Description

Nearly 50% of all Americans will suffer from a mental health disorder during their lifetimes. Brain stimulation treatments, including repetitive transcranial magnetic stimulation (rTMS), are increasingly used to normalize dysfunctional brain circuits in these disorders. Mechanistically, rTMS is thought to work by changing the synaptic strength of neurons, referred to as brain plasticity. Despite the variety of disorders targeted and significant between-patient heterogeneity, rTMS is currently applied in a manner that is one-size-fits-all (without any individual optimization of the stimulation pattern) and open-loop (fixed schedule of stimulation pattern, with no measurement or adjustment during rTMS). We believe that the response rate of rTMS for depression, which is at present <50%, can be improved through personalized brain stimulation that enhances target engagement and maximizes plasticity. To personalize brain stimulation, one must (1) measure and monitor brain changes in real-time; (2) determine the optimal stimulation patterns for inducing brain changes; (3) develop adaptive treatments to drive desired changes on an individual patient-specific level over time. Such personalization of brain stimulation will increase our mechanistic understanding of brain plasticity to improve efficacy in non-responders to standard treatments.

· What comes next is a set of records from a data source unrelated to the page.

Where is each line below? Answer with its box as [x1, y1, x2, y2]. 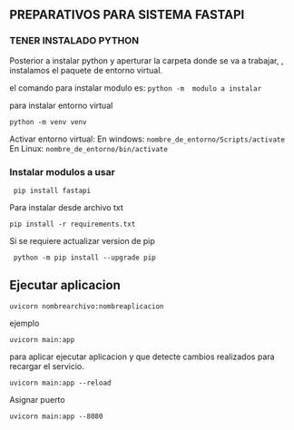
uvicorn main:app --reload [9, 378, 112, 387]
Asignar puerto [9, 394, 65, 405]
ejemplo [9, 318, 40, 328]
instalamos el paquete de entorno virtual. [9, 64, 163, 75]
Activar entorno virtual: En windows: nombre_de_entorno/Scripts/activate [9, 133, 286, 144]
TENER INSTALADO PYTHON [9, 34, 139, 47]
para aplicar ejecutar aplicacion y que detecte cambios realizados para [9, 351, 275, 362]
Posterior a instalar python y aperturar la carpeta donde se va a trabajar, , [9, 54, 284, 66]
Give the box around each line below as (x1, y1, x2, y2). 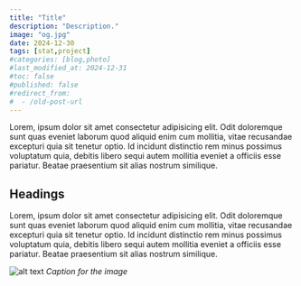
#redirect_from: (9, 88, 71, 97)
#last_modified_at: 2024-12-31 (9, 64, 127, 73)
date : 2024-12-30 (9, 38, 75, 48)
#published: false (9, 80, 79, 89)
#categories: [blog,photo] (9, 55, 111, 64)
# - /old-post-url (9, 97, 83, 106)
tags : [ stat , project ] (9, 47, 91, 56)
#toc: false (9, 72, 54, 81)
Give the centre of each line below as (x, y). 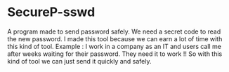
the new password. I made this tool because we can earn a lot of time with (115, 38)
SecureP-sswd (51, 12)
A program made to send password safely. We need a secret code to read (114, 31)
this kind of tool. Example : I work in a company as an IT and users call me (114, 46)
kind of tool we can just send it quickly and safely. (80, 61)
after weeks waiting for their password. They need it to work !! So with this (115, 54)
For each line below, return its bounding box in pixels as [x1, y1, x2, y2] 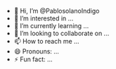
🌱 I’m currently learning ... [13, 22, 89, 30]
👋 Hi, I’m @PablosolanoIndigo [13, 7, 100, 15]
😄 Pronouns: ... [13, 47, 60, 56]
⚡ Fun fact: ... [13, 55, 53, 63]
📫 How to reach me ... [13, 37, 79, 45]
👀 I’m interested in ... [13, 14, 74, 23]
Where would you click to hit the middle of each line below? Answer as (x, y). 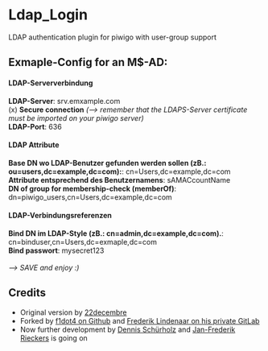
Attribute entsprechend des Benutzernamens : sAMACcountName (120, 180)
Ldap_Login (48, 15)
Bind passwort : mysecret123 (56, 250)
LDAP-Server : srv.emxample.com (64, 101)
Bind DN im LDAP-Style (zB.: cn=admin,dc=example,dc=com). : (116, 233)
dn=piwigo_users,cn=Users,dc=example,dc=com (91, 197)
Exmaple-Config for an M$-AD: (88, 62)
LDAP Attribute (34, 145)
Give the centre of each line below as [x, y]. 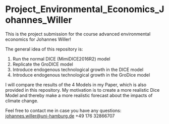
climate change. [22, 101]
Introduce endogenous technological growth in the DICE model [78, 70]
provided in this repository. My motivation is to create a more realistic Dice [82, 90]
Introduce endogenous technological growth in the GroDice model [81, 75]
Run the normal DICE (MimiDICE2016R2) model [61, 58]
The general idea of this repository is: [44, 49]
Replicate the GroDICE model [43, 64]
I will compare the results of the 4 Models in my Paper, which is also [76, 85]
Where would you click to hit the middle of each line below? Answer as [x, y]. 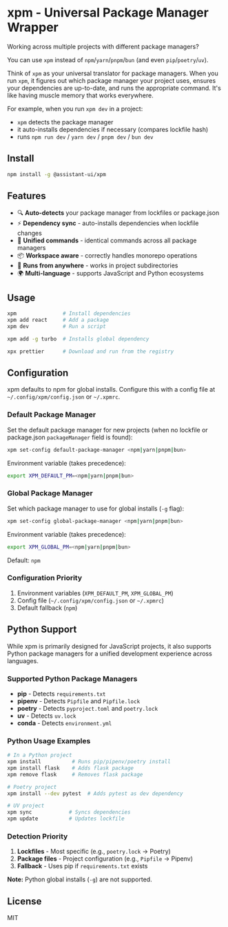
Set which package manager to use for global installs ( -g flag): [96, 508]
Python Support [42, 630]
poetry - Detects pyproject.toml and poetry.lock [87, 708]
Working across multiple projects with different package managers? [103, 46]
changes [30, 233]
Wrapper [33, 27]
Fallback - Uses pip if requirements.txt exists [82, 866]
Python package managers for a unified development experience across [110, 653]
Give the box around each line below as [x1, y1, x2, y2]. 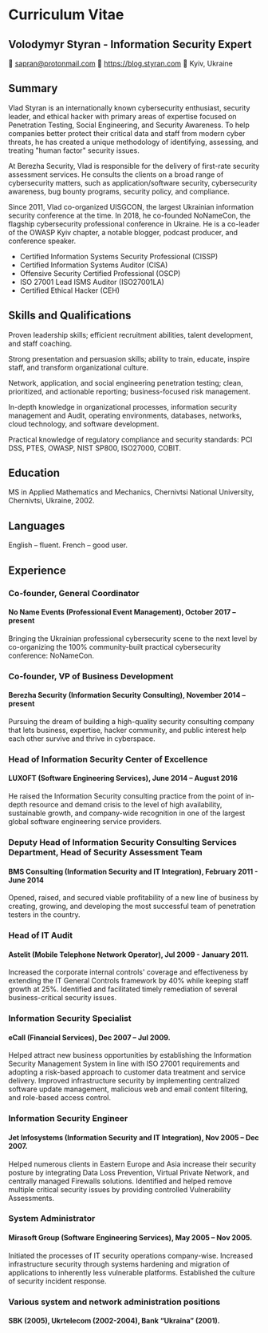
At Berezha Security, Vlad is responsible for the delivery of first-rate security [8, 161, 260, 170]
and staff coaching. [8, 338, 73, 348]
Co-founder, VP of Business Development [8, 671, 174, 682]
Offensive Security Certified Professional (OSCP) [19, 268, 181, 278]
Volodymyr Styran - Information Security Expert [8, 38, 253, 51]
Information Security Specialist [8, 1013, 132, 1024]
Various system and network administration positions [8, 1296, 221, 1307]
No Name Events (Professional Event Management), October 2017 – [8, 607, 237, 617]
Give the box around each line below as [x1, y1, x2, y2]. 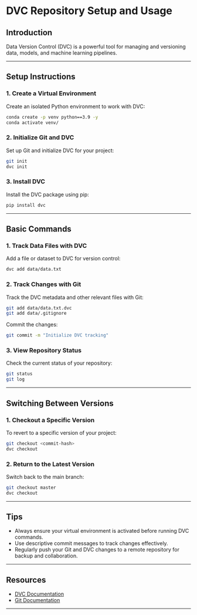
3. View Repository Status [6, 347, 82, 355]
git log [6, 377, 25, 382]
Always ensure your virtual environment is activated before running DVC [14, 527, 189, 535]
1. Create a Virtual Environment [6, 89, 97, 98]
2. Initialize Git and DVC [6, 133, 74, 142]
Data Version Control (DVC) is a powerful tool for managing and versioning [6, 43, 186, 50]
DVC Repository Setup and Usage [6, 4, 173, 18]
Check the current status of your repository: [6, 359, 113, 367]
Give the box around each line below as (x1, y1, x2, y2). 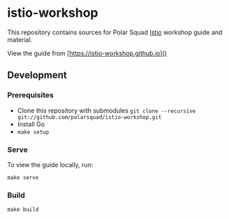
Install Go (17, 120, 45, 128)
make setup (17, 128, 50, 136)
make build (7, 206, 39, 213)
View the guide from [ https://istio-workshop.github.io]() (7, 49, 168, 57)
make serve (7, 174, 39, 181)
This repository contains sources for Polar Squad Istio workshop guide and (7, 28, 223, 36)
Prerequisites (7, 90, 54, 100)
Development (7, 69, 68, 81)
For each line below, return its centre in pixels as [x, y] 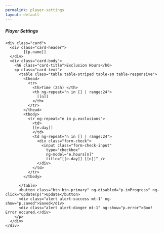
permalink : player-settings [35, 10]
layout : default [22, 15]
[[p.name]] [35, 52]
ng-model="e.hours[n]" [70, 155]
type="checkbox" [63, 150]
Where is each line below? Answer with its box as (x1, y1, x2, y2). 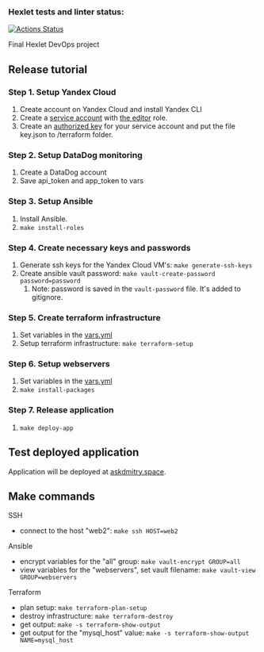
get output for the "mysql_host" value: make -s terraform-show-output (19, 628, 250, 638)
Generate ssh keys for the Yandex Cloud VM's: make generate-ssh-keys (19, 260, 253, 270)
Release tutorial (8, 63, 88, 76)
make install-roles (19, 224, 85, 232)
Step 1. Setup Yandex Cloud (8, 86, 117, 98)
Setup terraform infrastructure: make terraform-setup (19, 339, 194, 348)
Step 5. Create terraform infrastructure (8, 312, 161, 323)
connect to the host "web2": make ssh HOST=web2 (19, 526, 178, 535)
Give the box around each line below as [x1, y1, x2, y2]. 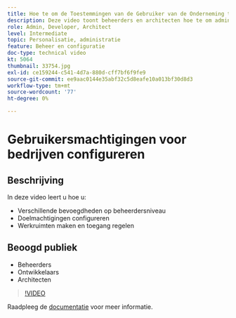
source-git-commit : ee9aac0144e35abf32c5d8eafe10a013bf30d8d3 [7, 75, 193, 83]
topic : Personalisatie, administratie [7, 37, 121, 44]
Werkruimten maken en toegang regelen [17, 222, 135, 230]
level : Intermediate [7, 29, 68, 37]
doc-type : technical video [7, 50, 86, 57]
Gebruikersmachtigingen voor [7, 131, 187, 147]
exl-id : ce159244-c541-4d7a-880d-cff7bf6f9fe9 [7, 69, 146, 76]
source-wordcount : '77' [7, 88, 77, 95]
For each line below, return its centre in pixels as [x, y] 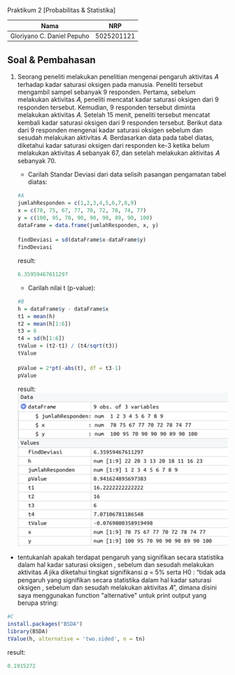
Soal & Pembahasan [51, 60]
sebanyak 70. [37, 161]
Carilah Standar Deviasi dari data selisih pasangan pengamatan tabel [127, 175]
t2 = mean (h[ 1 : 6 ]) [44, 324]
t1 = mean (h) [36, 316]
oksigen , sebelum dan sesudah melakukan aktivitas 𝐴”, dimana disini [117, 587]
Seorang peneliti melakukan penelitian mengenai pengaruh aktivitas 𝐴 [118, 77]
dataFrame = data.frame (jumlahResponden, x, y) [88, 225]
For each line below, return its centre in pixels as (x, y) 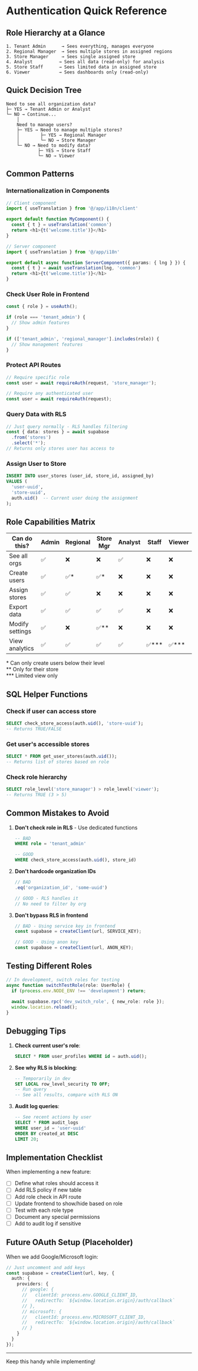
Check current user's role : (47, 1045)
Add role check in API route (48, 1196)
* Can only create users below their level (55, 663)
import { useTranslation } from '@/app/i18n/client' (72, 208)
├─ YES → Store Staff (64, 150)
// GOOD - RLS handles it (46, 898)
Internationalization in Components (58, 191)
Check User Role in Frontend (48, 294)
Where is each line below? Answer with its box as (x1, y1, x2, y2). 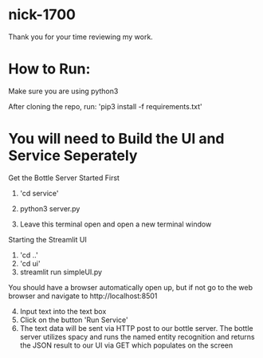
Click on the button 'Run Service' (19, 315, 129, 325)
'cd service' (19, 188, 59, 198)
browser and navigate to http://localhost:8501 (8, 291, 158, 301)
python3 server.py (19, 203, 80, 213)
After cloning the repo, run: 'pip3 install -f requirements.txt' (8, 101, 202, 111)
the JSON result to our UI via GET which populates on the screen (19, 340, 234, 350)
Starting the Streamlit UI (8, 234, 88, 244)
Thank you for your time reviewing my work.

The primary goals of my research program are to (1) discover brain biomarkers that predict progression to clinical remission, and (2) develop closed-loop treatment algorithms that optimize these biomarkers and improve clinical outcomes. We will focus on depression as it is the leading cause of disability worldwide and and medications are ineffective or not tolerated for close to half of these patients. Leveraging my previous work, we propose three stages of development of personalized brain stimulation using single pulses of TMS combined with electroencephalography (TMS-EEG) to generate a causal measurement of brain state that can easily be translated to the clinic. The TMS-EEG depression severity biomarker that I recently discovered occurs 30 milliseconds after administering a TMS test pulse (p30) in the fronto-parietal network (FPN), a region implicated in depression. The degree of suppression of this p30 signal predicted clinical outcome in depressed patients following rTMS treatment. Additionally, a single stimulation session was sufficient to suppress the p30 during and for 30 minutes after stimulation. This work indicates that p30 suppression can be monitored in real-time and has the potential to support empiric treatment optimization.

Findings from this study will provide the basis for a double-blind, randomized clinical trial of closed-loop rTMS against standard rTMS.